Finally, there is shipping, which is a very important aspect of transportation around the coast of the UK. This was discussed in considerable detail when we had our coastal Bill in 2009-10, and should again be considered in a strategic way.

On other aspects of the Bill, I welcome the speeding up and clarification on land assets and conveyancing. Purchasing and conveyancing in the UK is nothing like as fast as it is in some other countries, and I hope that the efficiencies there will bring benefits. We should take on board the comments made about the possibility of fraud, when you have a highly computerised system. With people not understanding the process, there are dangers.

In Part 4 there is the discussion of indigenous oil and gas, as the Minister rightly emphasised. Will this be a possible source of energy for the UK via fracking? It is important to consider all the environmental costs. It is unknown by many in Britain, as we have been told here by visiting American politicians, that in the energy Bill proposed by President Bush he explicitly said that the costs of water and water clean-up would not be ascribed to the energy. It is therefore really important that all the environmental costs should be ascribed to the energy benefits or costs of fracking. It would be useful to have that point clearly made. The assumption in all the discussions is that you put a pipe down in the ground and oil or gas will come up out of the pipe. But the point about the experience of America is that, once you start really forcing the structure of the ground well below, you can get a release of gas coming up through other cracks, and some of these—as you can see when you look at the photographs from North Dakota—are very serious indeed. You can see flames popping up in between the nodding donkey gas extractors. There are still significant features of the chemistry of shale that need to be understood, when the shale is there in the presence of water. I visited a chemistry lab at the University of Leicester where they are studying this, and they pointed out that there were still important research questions to be assessed.
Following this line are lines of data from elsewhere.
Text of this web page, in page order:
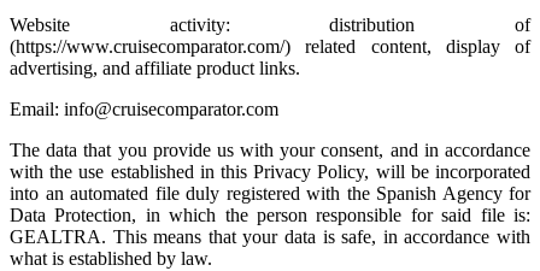
Website activity: distribution of
(https://www.cruisecomparator.com/) related content, display of
advertising, and affiliate product links.
Email: info@cruisecomparator.com
The data that you provide us with your consent, and in accordance
with the use established in this Privacy Policy, will be incorporated
into an automated file duly registered with the Spanish Agency for
Data Protection, in which the person responsible for said file is:
GEALTRA. This means that your data is safe, in accordance with
what is established by law.
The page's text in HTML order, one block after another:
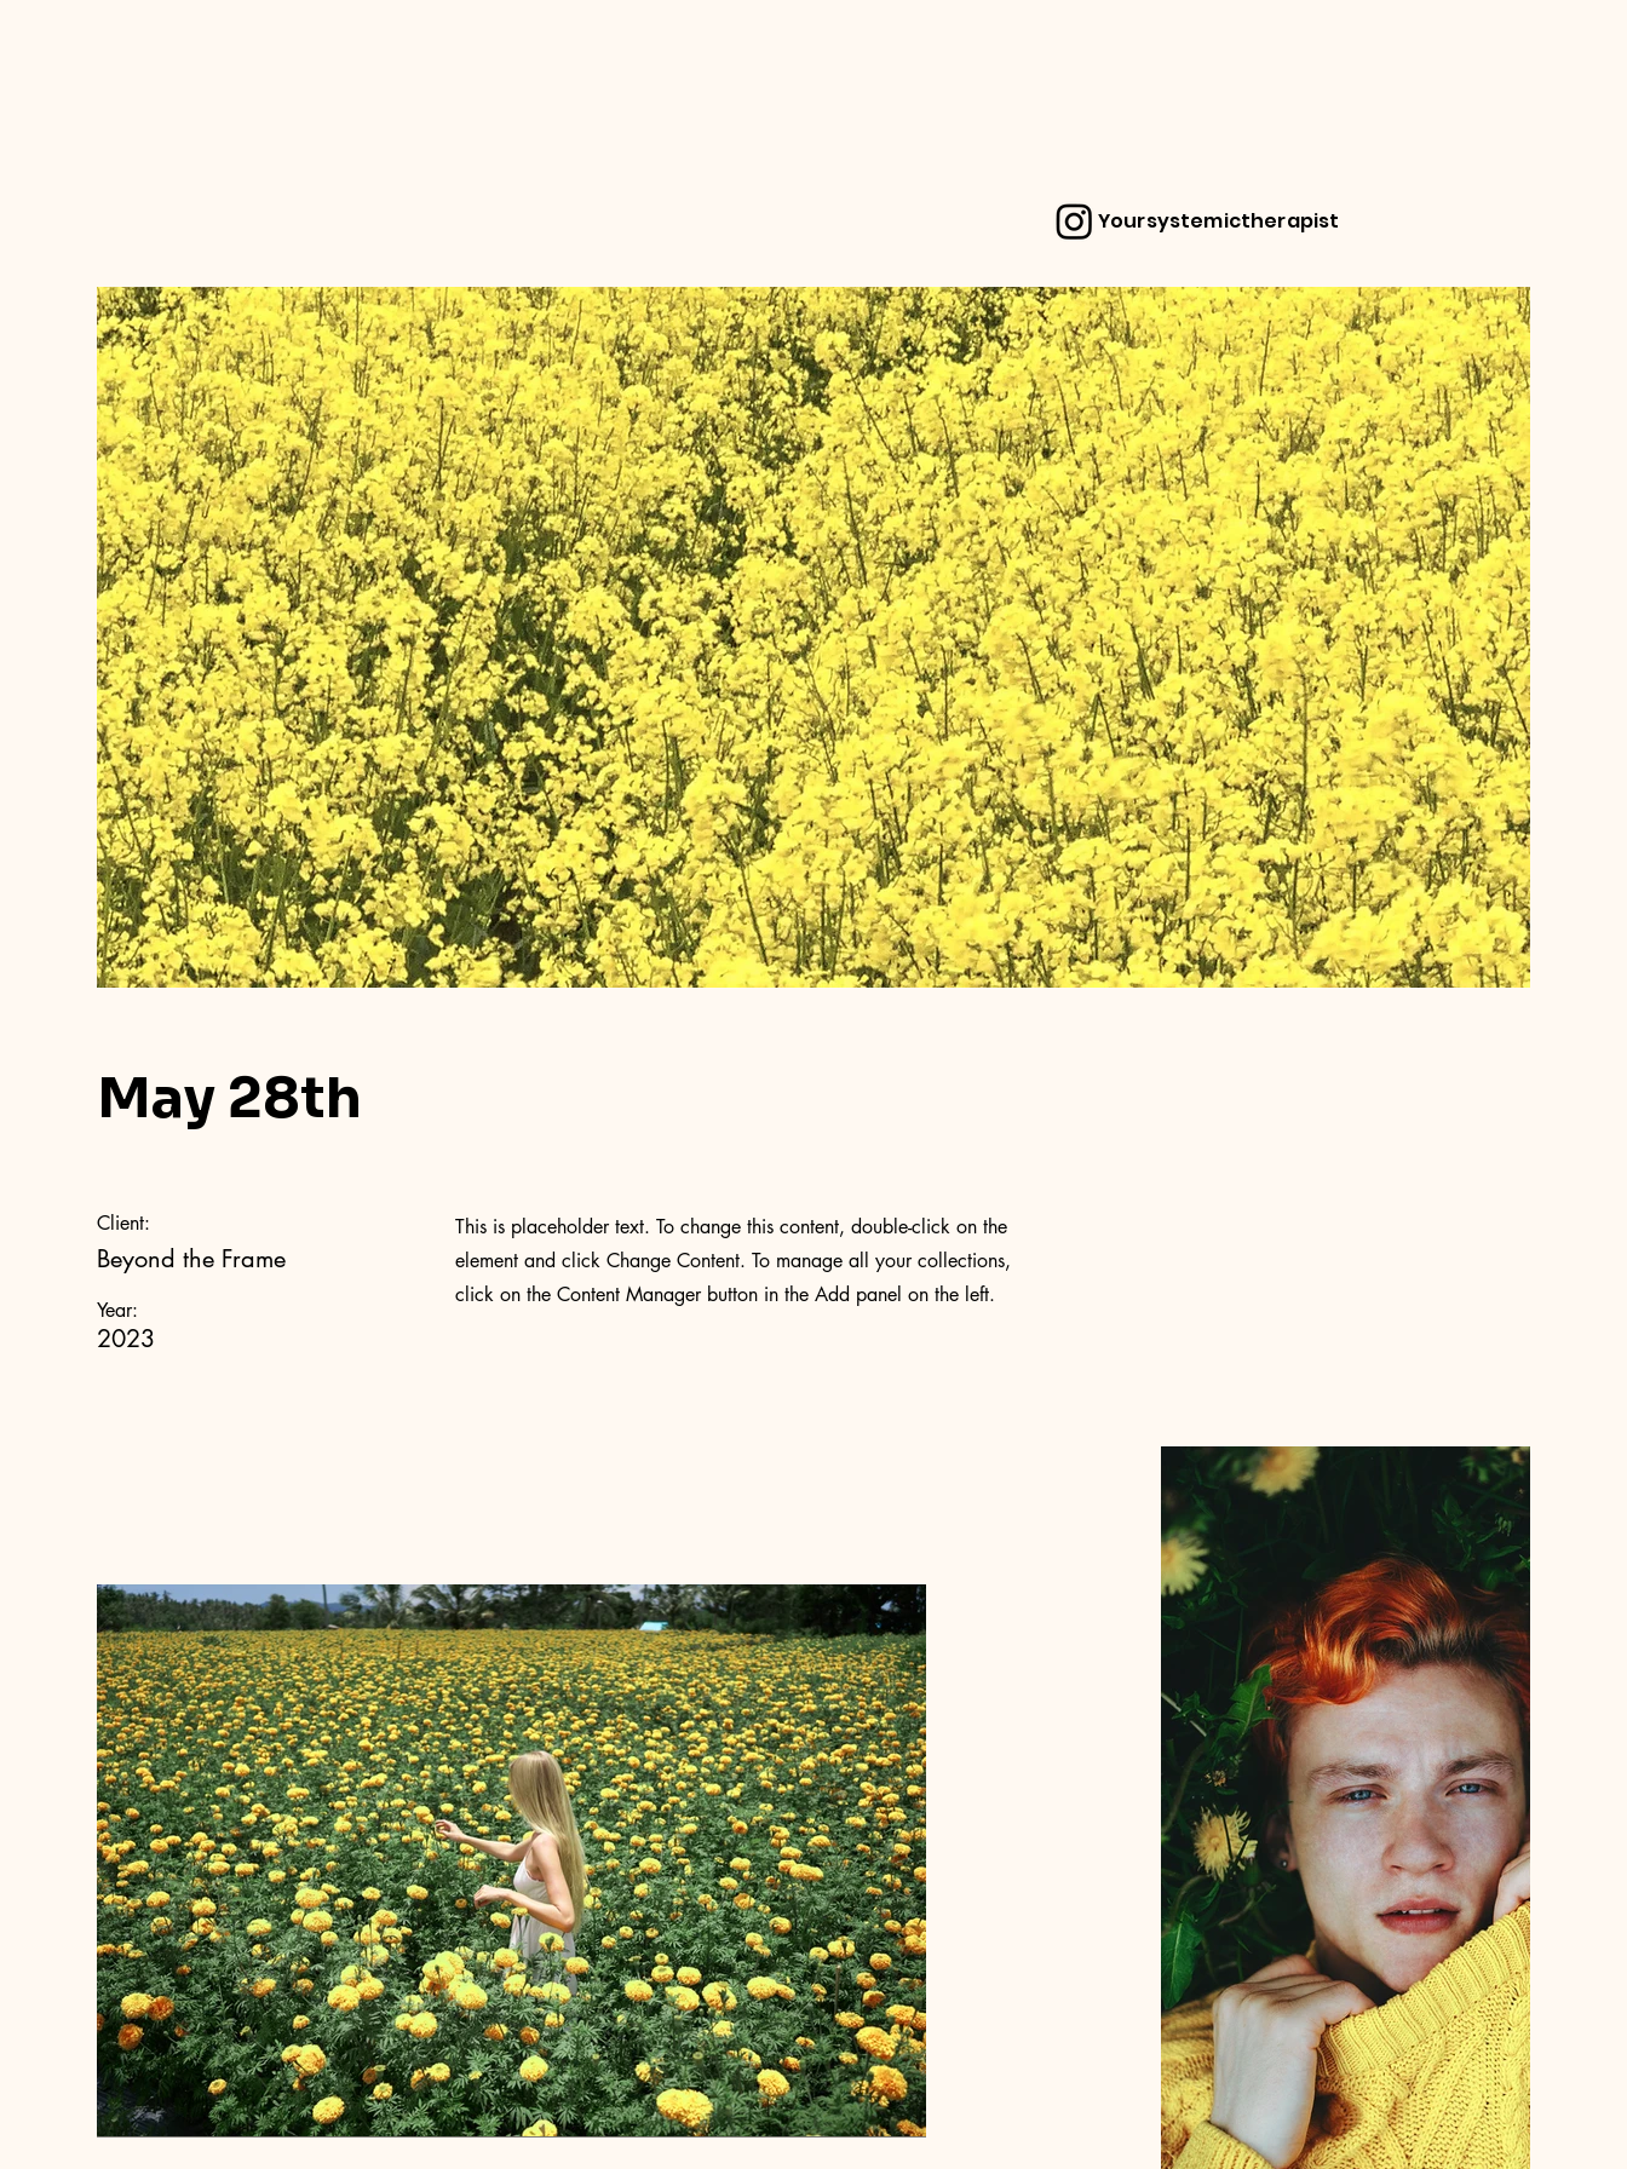
Yoursystemictherapist
May 28th
Client:
Beyond the Frame
Year:
2023
This is placeholder text. To change this content, double-click on the
element and click Change Content. To manage all your collections,
click on the Content Manager button in the Add panel on the left.
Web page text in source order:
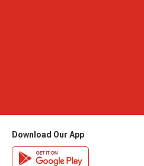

Another feature of Part 4 is the encouragement to build more energy-saving houses, as the Minister explained, with technology solutions that should of course include not only new sorts of emission but also ventilation and insulation, which are serious problems. Noble Lords might be interested to know that there is a nice book in the Library, which I edited, called London’s Environment, published in 2005, in which we described in great detail the excitement of the House of Lords committees at that time about what was happening in some of the new housing developments, in BedZED and Woking, some of which were looked at by many other countries. The Minister was right to imply that much of this technology is known, but the question is now to push this out and to ensure that it is available to social houses. I am afraid to say that some social housing is particularly bad with regard to insulation and ventilation, and this causes ill health, so housing for the whole community must be at an appropriate level.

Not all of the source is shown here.